EXERCISE DESCRIPTION |
Take the records underneath and set them down exactly.

TASK DATA |

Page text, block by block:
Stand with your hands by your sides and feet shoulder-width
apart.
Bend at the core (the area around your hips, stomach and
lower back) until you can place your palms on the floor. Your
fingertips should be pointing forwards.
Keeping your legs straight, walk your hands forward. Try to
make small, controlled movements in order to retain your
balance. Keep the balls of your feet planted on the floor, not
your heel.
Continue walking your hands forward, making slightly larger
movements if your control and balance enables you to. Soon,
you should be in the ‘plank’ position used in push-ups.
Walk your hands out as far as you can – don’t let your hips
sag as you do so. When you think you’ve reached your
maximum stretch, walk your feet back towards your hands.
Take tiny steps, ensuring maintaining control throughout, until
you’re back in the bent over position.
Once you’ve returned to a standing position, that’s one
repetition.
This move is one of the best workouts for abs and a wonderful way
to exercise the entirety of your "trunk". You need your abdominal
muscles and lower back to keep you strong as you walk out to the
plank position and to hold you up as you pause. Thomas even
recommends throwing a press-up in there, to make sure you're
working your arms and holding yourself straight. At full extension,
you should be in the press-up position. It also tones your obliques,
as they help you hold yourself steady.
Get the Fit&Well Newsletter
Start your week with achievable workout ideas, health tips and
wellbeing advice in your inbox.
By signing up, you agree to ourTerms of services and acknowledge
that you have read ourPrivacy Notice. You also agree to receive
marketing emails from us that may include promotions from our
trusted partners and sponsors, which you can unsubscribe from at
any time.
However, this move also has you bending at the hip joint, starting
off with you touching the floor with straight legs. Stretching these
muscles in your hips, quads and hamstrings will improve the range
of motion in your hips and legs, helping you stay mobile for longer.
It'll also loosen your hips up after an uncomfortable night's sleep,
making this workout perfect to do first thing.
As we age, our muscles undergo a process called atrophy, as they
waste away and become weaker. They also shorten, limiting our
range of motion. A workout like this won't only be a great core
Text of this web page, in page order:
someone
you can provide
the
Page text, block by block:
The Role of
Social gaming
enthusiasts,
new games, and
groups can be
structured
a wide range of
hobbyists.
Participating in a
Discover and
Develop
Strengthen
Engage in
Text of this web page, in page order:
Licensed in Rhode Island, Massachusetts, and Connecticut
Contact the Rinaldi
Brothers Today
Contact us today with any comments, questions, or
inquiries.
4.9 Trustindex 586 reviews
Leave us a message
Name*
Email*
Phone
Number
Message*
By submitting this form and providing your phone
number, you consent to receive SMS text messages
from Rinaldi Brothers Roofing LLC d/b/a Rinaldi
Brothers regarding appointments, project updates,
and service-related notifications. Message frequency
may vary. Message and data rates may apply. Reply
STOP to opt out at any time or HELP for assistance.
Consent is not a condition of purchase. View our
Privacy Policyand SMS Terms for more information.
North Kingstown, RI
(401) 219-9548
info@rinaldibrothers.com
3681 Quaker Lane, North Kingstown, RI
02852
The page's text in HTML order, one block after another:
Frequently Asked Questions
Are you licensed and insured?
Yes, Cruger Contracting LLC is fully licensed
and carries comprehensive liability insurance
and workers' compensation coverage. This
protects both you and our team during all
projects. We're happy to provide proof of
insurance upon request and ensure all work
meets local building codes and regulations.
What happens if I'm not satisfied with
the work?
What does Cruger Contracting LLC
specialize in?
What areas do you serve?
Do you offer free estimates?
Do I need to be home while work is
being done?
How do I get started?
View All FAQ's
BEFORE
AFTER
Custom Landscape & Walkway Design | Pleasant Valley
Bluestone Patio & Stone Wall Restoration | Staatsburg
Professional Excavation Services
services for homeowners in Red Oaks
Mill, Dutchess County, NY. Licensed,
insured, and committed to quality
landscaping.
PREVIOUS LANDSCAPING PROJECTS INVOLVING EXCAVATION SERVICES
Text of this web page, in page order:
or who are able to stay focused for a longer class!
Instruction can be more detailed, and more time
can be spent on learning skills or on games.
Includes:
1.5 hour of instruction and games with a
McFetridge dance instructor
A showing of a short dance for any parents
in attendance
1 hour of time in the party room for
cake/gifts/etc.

SOLVED PROBLEM |
Page text, block by block:
Stand with your hands by your sides and feet shoulder-width
apart.
Bend at the core (the area around your hips, stomach and
lower back) until you can place your palms on the floor. Your
fingertips should be pointing forwards.
Keeping your legs straight, walk your hands forward. Try to
make small, controlled movements in order to retain your
balance. Keep the balls of your feet planted on the floor, not
your heel.
Continue walking your hands forward, making slightly larger
movements if your control and balance enables you to. Soon,
you should be in the ‘plank’ position used in push-ups.
Walk your hands out as far as you can – don’t let your hips
sag as you do so. When you think you’ve reached your
maximum stretch, walk your feet back towards your hands.
Take tiny steps, ensuring maintaining control throughout, until
you’re back in the bent over position.
Once you’ve returned to a standing position, that’s one
repetition.
This move is one of the best workouts for abs and a wonderful way
to exercise the entirety of your "trunk". You need your abdominal
muscles and lower back to keep you strong as you walk out to the
plank position and to hold you up as you pause. Thomas even
recommends throwing a press-up in there, to make sure you're
working your arms and holding yourself straight. At full extension,
you should be in the press-up position. It also tones your obliques,
as they help you hold yourself steady.
Get the Fit&Well Newsletter
Start your week with achievable workout ideas, health tips and
wellbeing advice in your inbox.
By signing up, you agree to ourTerms of services and acknowledge
that you have read ourPrivacy Notice. You also agree to receive
marketing emails from us that may include promotions from our
trusted partners and sponsors, which you can unsubscribe from at
any time.
However, this move also has you bending at the hip joint, starting
off with you touching the floor with straight legs. Stretching these
muscles in your hips, quads and hamstrings will improve the range
of motion in your hips and legs, helping you stay mobile for longer.
It'll also loosen your hips up after an uncomfortable night's sleep,
making this workout perfect to do first thing.
As we age, our muscles undergo a process called atrophy, as they
waste away and become weaker. They also shorten, limiting our
range of motion. A workout like this won't only be a great core
Text of this web page, in page order:
someone
you can provide
the
Page text, block by block:
The Role of
Social gaming
enthusiasts,
new games, and
groups can be
structured
a wide range of
hobbyists.
Participating in a
Discover and
Develop
Strengthen
Engage in
Text of this web page, in page order:
Licensed in Rhode Island, Massachusetts, and Connecticut
Contact the Rinaldi
Brothers Today
Contact us today with any comments, questions, or
inquiries.
4.9 Trustindex 586 reviews
Leave us a message
Name*
Email*
Phone
Number
Message*
By submitting this form and providing your phone
number, you consent to receive SMS text messages
from Rinaldi Brothers Roofing LLC d/b/a Rinaldi
Brothers regarding appointments, project updates,
and service-related notifications. Message frequency
may vary. Message and data rates may apply. Reply
STOP to opt out at any time or HELP for assistance.
Consent is not a condition of purchase. View our
Privacy Policyand SMS Terms for more information.
North Kingstown, RI
(401) 219-9548
info@rinaldibrothers.com
3681 Quaker Lane, North Kingstown, RI
02852
The page's text in HTML order, one block after another:
Frequently Asked Questions
Are you licensed and insured?
Yes, Cruger Contracting LLC is fully licensed
and carries comprehensive liability insurance
and workers' compensation coverage. This
protects both you and our team during all
projects. We're happy to provide proof of
insurance upon request and ensure all work
meets local building codes and regulations.
What happens if I'm not satisfied with
the work?
What does Cruger Contracting LLC
specialize in?
What areas do you serve?
Do you offer free estimates?
Do I need to be home while work is
being done?
How do I get started?
View All FAQ's
BEFORE
AFTER
Custom Landscape & Walkway Design | Pleasant Valley
Bluestone Patio & Stone Wall Restoration | Staatsburg
Professional Excavation Services
services for homeowners in Red Oaks
Mill, Dutchess County, NY. Licensed,
insured, and committed to quality
landscaping.
PREVIOUS LANDSCAPING PROJECTS INVOLVING EXCAVATION SERVICES
Text of this web page, in page order:
or who are able to stay focused for a longer class!
Instruction can be more detailed, and more time
can be spent on learning skills or on games.
Includes:
1.5 hour of instruction and games with a
McFetridge dance instructor
A showing of a short dance for any parents
in attendance
1 hour of time in the party room for
cake/gifts/etc.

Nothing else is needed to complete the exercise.